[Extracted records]

**********

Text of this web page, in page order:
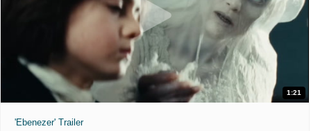
1:21
'Ebenezer' Trailer
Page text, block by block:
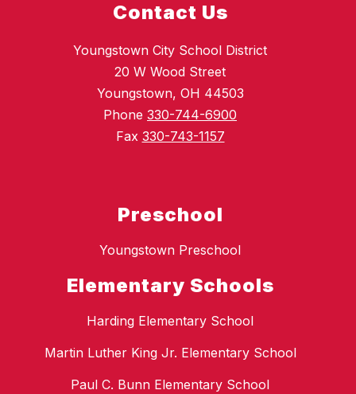
Contact Us
Youngstown City School District
20 W Wood Street
Youngstown, OH 44503
Phone 330-744-6900
Fax 330-743-1157
Preschool
Youngstown Preschool
Elementary Schools
Harding Elementary School
Martin Luther King Jr. Elementary School
Paul C. Bunn Elementary School
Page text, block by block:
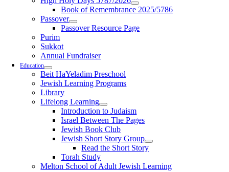
Book of Remembrance 2025/5786
Passover
Passover Resource Page
Purim
Sukkot
Annual Fundraiser
Education
Beit HaYeladim Preschool
Jewish Learning Programs
Library
Lifelong Learning
Introduction to Judaism
Israel Between The Pages
Jewish Book Club
Jewish Short Story Group
Read the Short Story
Torah Study
Melton School of Adult Jewish Learning
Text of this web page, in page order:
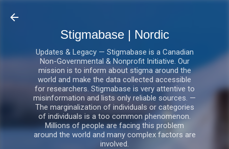
Stigmabase | Nordic
Updates & Legacy — Stigmabase is a Canadian
Non-Governmental & Nonprofit Initiative. Our
mission is to inform about stigma around the
world and make the data collected accessible
for researchers. Stigmabase is very attentive to
misinformation and lists only reliable sources. —
The marginalization of individuals or categories
of individuals is a too common phenomenon.
Millions of people are facing this problem
around the world and many complex factors are
involved.
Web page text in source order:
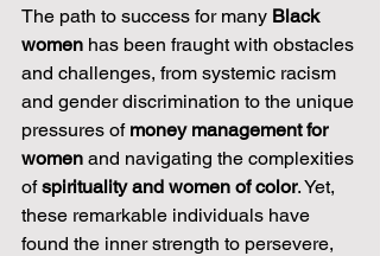
The path to success for many Black
women has been fraught with obstacles
and challenges, from systemic racism
and gender discrimination to the unique
pressures of money management for
women and navigating the complexities
of spirituality and women of color. Yet,
these remarkable individuals have
found the inner strength to persevere,

**********

> Task requirements
Restate word for word the lines of the data above that begin at the line with "Melton School of Adult Jewish Learning" and end at the line with "for researchers. Stigmabase", keeping both ends and dropping every picture.

> Solution
Melton School of Adult Jewish Learning
Text of this web page, in page order:
Stigmabase | Nordic
Updates & Legacy — Stigmabase is a Canadian
Non-Governmental & Nonprofit Initiative. Our
mission is to inform about stigma around the
world and make the data collected accessible
for researchers. Stigmabase is very attentive to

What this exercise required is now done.